I can't go to court, I can't get financial disclosure, I'm now unemployed, I'm 55 soon. When the middle one goes to uni in September, I can't afford to live here- he has already informed me that his half of the mortgage counts for child maintenance but that was not the agreement. He has been a self employed computer consultant charging £60 per hour but has had a paid employment with a large firm since January. Nothing has changed - the C MS say his half of the mortgage counts. I think he earns 35000 min pa. His partner is on a similar wage- based on her job.
We had to remortgage because of his business debts and the baliffs turned up one day- it was a total shock to me. Now, 9 years on, with the children nearly grown up and solicitors fees of £5000 pounds, I'm on the point of losing my home. Why can't the Inland Revenue get the correct financial disclosure and collaborate with the C MS? It is so discouraging. I have applied for so many jobs and I feel as if all my experience as an RGN, an arts degree and my SEND TA work is not valued.
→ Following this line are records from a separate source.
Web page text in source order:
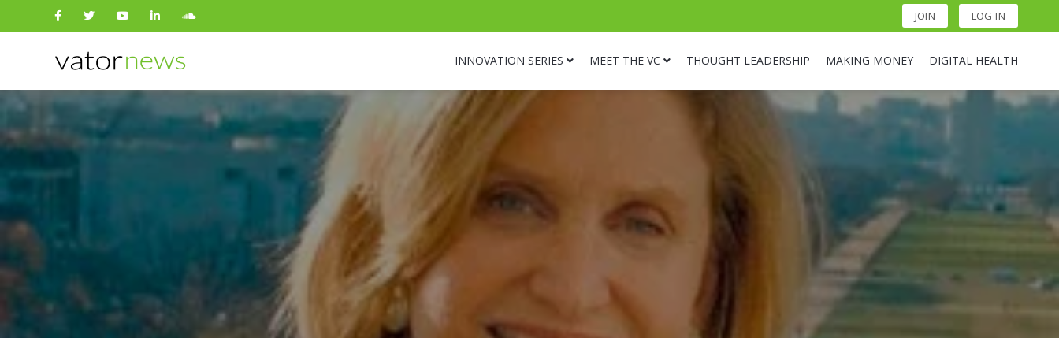
JOIN LOG IN
INNOVATION SERIES MEET THE VC THOUGHT LEADERSHIP MAKING MONEY DIGITAL HEALTH
Search
for:
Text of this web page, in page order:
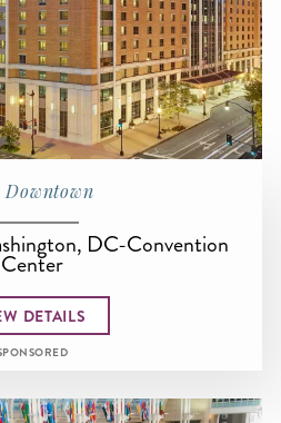
Downtown
DC-Convention
Center
DETAILS
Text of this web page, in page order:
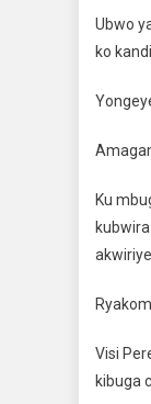
Ubwo
ko
Ku
Visi
kibuga
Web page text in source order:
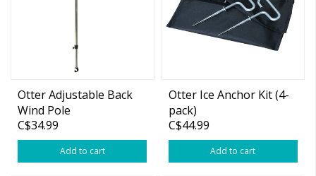
Otter Adjustable Back
Wind Pole
C$34.99
Add to cart
Otter Ice Anchor Kit (4-
pack)
C$44.99
Add to cart
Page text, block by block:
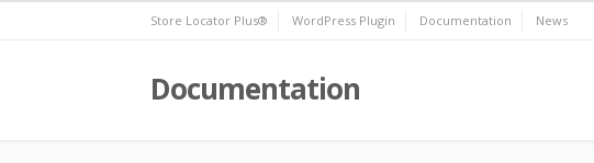
Store Locator Plus® WordPress Plugin Documentation News
Documentation
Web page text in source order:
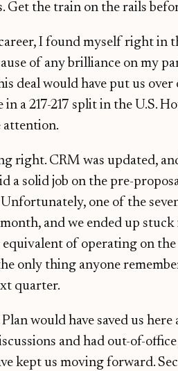
Get the train on the rails
I found myself right in
of any brilliance on my
deal would have put us
a 217-217 split in the U.S.
attention.
right. CRM was updated,
a solid job on the pre-
Unfortunately, one of the
and we ended up
of operating on
only thing anyone
quarter.
would have saved us
and had out-of-
kept us moving forward.
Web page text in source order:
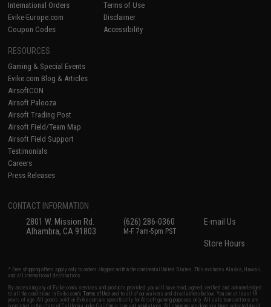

My ex has sent a letter saying he wants my NHS pension as well. I'm so lucky to have good friends and lovely children. I want to have a small home for them to visit and stay but because of the remortgage (until I'm 70), I shall be lucky to find a place on a mobile home site- not what I had hoped for after working hard and raising my family.
I'm volunteering at the library with familis and making artworks as well as repairing the leaky house. I'm waiting on an interview and have applied for another post yesterday. If I can earn 13,000 pa, I'll be okay.
I don't understand - if circumstances were reversed, I'd be assisting my children and paying for shopping, not just the bare minimum required. If I could get the financial disclosure, I could prepare for the future. Any advice? Solicitor thinks he's waiting until they are all 18 then unless the court sees my circumstances, it will be 50/50 for the house after years of living on yellow stickers and charity clothes.

Tummyrumble · 26/06/2020 16:16

tiptop1985 Best to start your own thread.